----- Task data

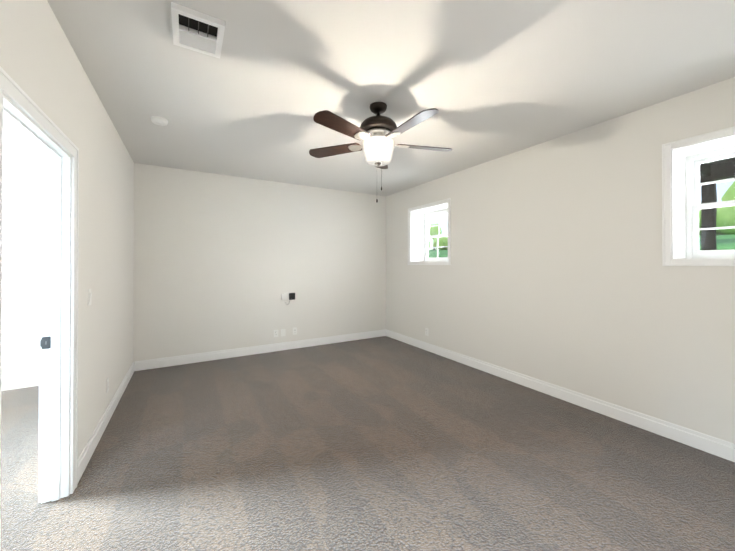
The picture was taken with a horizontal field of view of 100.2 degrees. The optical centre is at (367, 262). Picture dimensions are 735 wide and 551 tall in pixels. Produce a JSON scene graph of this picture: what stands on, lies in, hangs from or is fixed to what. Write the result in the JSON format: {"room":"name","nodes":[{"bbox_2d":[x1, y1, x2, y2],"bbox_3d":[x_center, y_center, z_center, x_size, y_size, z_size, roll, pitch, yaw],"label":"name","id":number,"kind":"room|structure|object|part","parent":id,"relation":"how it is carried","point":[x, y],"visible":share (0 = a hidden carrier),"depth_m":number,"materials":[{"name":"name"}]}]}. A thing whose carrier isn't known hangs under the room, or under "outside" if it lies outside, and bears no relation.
{"room":"empty bedroom","nodes":[
{"label":"empty bedroom","id":0,"kind":"room"},
{"bbox_2d":[2,144,39,390],"bbox_3d":[-3.885,0.050,3.448,1.780,2.679,0.120,0,0,-30],"label":"wall","id":1,"kind":"structure","parent":0,"point":[20,261],"depth_m":3.39,"materials":[{"name":"white paint"}]},
{"bbox_2d":[0,0,133,458],"bbox_3d":[-1.656,0.041,1.514,0.120,2.679,5.564,0,0,-30],"label":"wall","id":2,"kind":"structure","parent":0,"point":[41,66],"depth_m":2.20,"materials":[{"name":"white paint"}]},
{"bbox_2d":[0,66,78,550],"bbox_3d":[-1.620,0.335,1.451,0.158,2.090,0.960,0,0,-30],"label":"door frame","id":3,"kind":"structure","parent":2,"relation":"attached to","point":[56,317],"depth_m":1.78,"materials":[{"name":"white wood"}]},
{"bbox_2d":[40,336,50,348],"bbox_3d":[-1.857,0.461,1.771,0.044,0.070,0.003,0,0,-30],"label":"strike plate","id":4,"kind":"object","parent":3,"relation":"attached to","point":[45,342],"visible":1,"depth_m":1.77,"materials":[{"name":"grey metal"}]},
{"bbox_2d":[87,289,91,305],"bbox_3d":[-1.968,0.243,2.180,0.014,0.116,0.072,0,0,-30],"label":"light switch","id":5,"kind":"object","parent":2,"relation":"attached to","point":[89,297],"visible":1,"depth_m":2.17,"materials":[{"name":"white plastic"}]},
{"bbox_2d":[77,362,133,483],"bbox_3d":[-1.597,1.318,1.542,0.015,0.125,5.564,0,0,-30],"label":"baseboard","id":6,"kind":"structure","parent":2,"relation":"attached to","point":[89,449],"depth_m":2.44,"materials":[{"name":"white wood"}]},
{"bbox_2d":[133,163,385,363],"bbox_3d":[-1.234,0.057,5.050,4.413,2.679,0.120,0,0,-30],"label":"wall","id":7,"kind":"structure","parent":0,"point":[223,262],"depth_m":4.64,"materials":[{"name":"white paint"}]},
{"bbox_2d":[134,329,385,370],"bbox_3d":[-1.321,1.333,4.915,3.863,0.125,0.015,0,0,-30],"label":"baseboard","id":8,"kind":"structure","parent":7,"relation":"attached to","point":[186,359],"depth_m":4.62,"materials":[{"name":"white wood"}]},
{"bbox_2d":[281,329,285,336],"bbox_3d":[-1.345,1.116,4.906,0.072,0.116,0.010,0,0,-30],"label":"electrical outlet","id":9,"kind":"object","parent":7,"relation":"attached to","point":[283,332],"visible":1,"depth_m":4.91,"materials":[{"name":"white plastic"}]},
{"bbox_2d":[293,327,296,334],"bbox_3d":[-1.182,1.111,5.002,0.072,0.116,0.008,0,0,-30],"label":"electrical outlet","id":10,"kind":"object","parent":7,"relation":"attached to","point":[294,330],"visible":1,"depth_m":5.00,"materials":[{"name":"white plastic"}]},
{"bbox_2d":[3,0,734,195],"bbox_3d":[-0.622,-1.346,2.123,6.313,0.100,5.804,0,0,-30],"label":"ceiling","id":11,"kind":"structure","parent":0,"point":[489,80],"depth_m":2.10,"materials":[{"name":"white paint"}]},
{"bbox_2d":[151,116,167,125],"bbox_3d":[-1.876,-1.274,2.770,0.132,0.038,0.132,0,0,-30],"label":"smoke detector","id":12,"kind":"object","parent":11,"relation":"attached to","point":[158,120],"visible":1,"depth_m":2.74,"materials":[{"name":"white plastic"}]},
{"bbox_2d":[171,2,224,57],"bbox_3d":[-0.947,-1.284,1.718,0.245,0.028,0.300,0,0,-30],"label":"ceiling vent","id":13,"kind":"object","parent":11,"relation":"in","point":[197,31],"visible":0.96,"depth_m":1.70,"materials":[{"name":"white metal"}]},
{"bbox_2d":[309,102,451,201],"bbox_3d":[0.120,-0.910,2.491,1.269,0.768,1.220,0,0,-30],"label":"ceiling fan","id":14,"kind":"object","parent":11,"relation":"hanging from","point":[377,133],"visible":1,"depth_m":2.43,"materials":[{"name":"brown wood"}]},
{"bbox_3d":[0.090,-0.914,2.537,0.278,0.187,0.278,0,0,-30],"label":"lamp shade","id":15,"kind":"part","parent":14,"relation":"part of","materials":[{"name":"white glass"}]},
{"bbox_3d":[0.090,-1.156,2.538,0.310,0.277,0.310,0,0,-30],"label":"motor","id":16,"kind":"part","parent":14,"relation":"part of","materials":[{"name":"brown metal"}]},
{"bbox_3d":[0.102,-0.778,2.647,0.080,0.505,0.092,0,0,-30],"label":"chain","id":17,"kind":"part","parent":14,"relation":"part of","materials":[{"name":"silver metal"}]},
{"bbox_2d":[12,336,734,550],"bbox_3d":[0.198,1.435,2.589,4.413,0.100,5.804,0,0,-30],"label":"floor carpet","id":18,"kind":"object","parent":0,"point":[384,443],"visible":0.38,"depth_m":2.06,"materials":[{"name":"grey carpet"}]},
{"bbox_2d":[386,77,734,443],"bbox_3d":[1.931,0.050,3.607,0.400,2.679,5.564,0,0,-30],"label":"wall","id":19,"kind":"structure","parent":0,"point":[556,272],"depth_m":2.93,"materials":[{"name":"white paint"}]},
{"bbox_2d":[425,328,428,335],"bbox_3d":[0.944,1.101,4.889,0.008,0.116,0.072,0,0,-30],"label":"electrical outlet","id":20,"kind":"object","parent":19,"relation":"attached to","point":[426,331],"visible":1,"depth_m":4.88,"materials":[{"name":"white plastic"}]},
{"bbox_2d":[408,198,450,264],"bbox_3d":[1.112,-0.449,4.969,0.395,0.970,0.986,0,0,-30],"label":"window unit","id":21,"kind":"structure","parent":19,"relation":"in","point":[427,226],"depth_m":5.26,"materials":[{"name":"white plastic"}]},
{"bbox_2d":[386,329,734,461],"bbox_3d":[1.752,1.327,3.497,0.015,0.125,5.564,0,0,-30],"label":"baseboard","id":22,"kind":"structure","parent":19,"relation":"attached to","point":[721,448],"depth_m":2.83,"materials":[{"name":"white wood"}]},
{"bbox_2d":[662,126,734,265],"bbox_3d":[2.771,-0.462,2.127,0.395,0.970,0.986,0,0,-30],"label":"window unit","id":23,"kind":"structure","parent":19,"relation":"in","point":[693,184],"depth_m":2.44,"materials":[{"name":"white plastic"}]},
{"label":"outside","id":24,"kind":"structure","parent":0,"visible":0},
{"bbox_2d":[429,234,734,257],"bbox_3d":[40.248,-3.033,23.362,85.727,6.728,140.000,0,0,-30],"label":"lawn","id":25,"kind":"structure","parent":24,"point":[719,238],"depth_m":15.23,"materials":[{"name":"green plant"}]},
{"bbox_2d":[429,223,441,249],"bbox_3d":[9.190,-4.234,51.347,8.011,5.038,3.520,0,0,-30],"label":"tree","id":26,"kind":"object","parent":25,"relation":"on","point":[433,232],"depth_m":51.58,"materials":[{"name":"green plant"}]},
{"bbox_2d":[432,237,447,249],"bbox_3d":[12.430,-3.197,48.720,3.705,2.339,3.649,0,0,-30],"label":"tree","id":27,"kind":"object","parent":25,"relation":"on","point":[442,240],"depth_m":48.17,"materials":[{"name":"green plant"}]},
{"bbox_2d":[701,179,716,249],"bbox_3d":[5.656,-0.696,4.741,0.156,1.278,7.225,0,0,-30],"label":"porch post","id":28,"kind":"object","parent":25,"relation":"on","point":[705,215],"depth_m":4.93,"materials":[{"name":"brown wood"}]},
{"bbox_2d":[700,157,734,181],"bbox_3d":[4.595,-1.512,3.124,3.707,0.340,9.000,0,0,-30],"label":"porch roof","id":29,"kind":"structure","parent":28,"relation":"on","point":[716,171],"depth_m":4.81,"materials":[{"name":"brown wood"}]},
{"bbox_2d":[699,203,724,234],"bbox_3d":[26.927,-3.595,24.365,4.757,2.933,4.035,0,0,-30],"label":"tree","id":30,"kind":"object","parent":25,"relation":"on","point":[717,232],"depth_m":23.19,"materials":[{"name":"green plant"}]},
{"bbox_2d":[716,181,734,233],"bbox_3d":[28.401,-4.504,22.885,8.214,5.013,3.640,0,0,-30],"label":"tree","id":31,"kind":"object","parent":25,"relation":"on","point":[726,221],"depth_m":21.45,"materials":[{"name":"green plant"}]},
{"bbox_3d":[-1.285,0.536,4.944,0.118,0.116,0.008,0,0,-30],"label":"electrical outlet","id":32,"kind":"object","parent":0,"visible":0},
{"bbox_2d":[281,293,294,304],"bbox_3d":[-1.271,0.581,4.924,0.215,0.191,0.045,0,0,-30],"label":"adapter","id":33,"kind":"object","parent":32,"relation":"attached to","point":[291,296],"visible":0.92,"depth_m":4.92,"materials":[{"name":"black plastic"}]},
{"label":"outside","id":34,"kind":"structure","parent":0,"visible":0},
{"bbox_2d":[1,386,40,550],"bbox_3d":[-2.747,1.430,1.373,1.900,0.100,4.840,0,0,-30],"label":"floor","id":35,"kind":"structure","parent":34,"point":[20,504],"depth_m":2.14,"materials":[{"name":"grey carpet"}]}
]}

----------

> [Task to complete] Retrieve each line of the data in which the word "bedroom" can be found.

> [Result for this task]
{"room":"empty bedroom","nodes":[
{"label":"empty bedroom","id":0,"kind":"room"},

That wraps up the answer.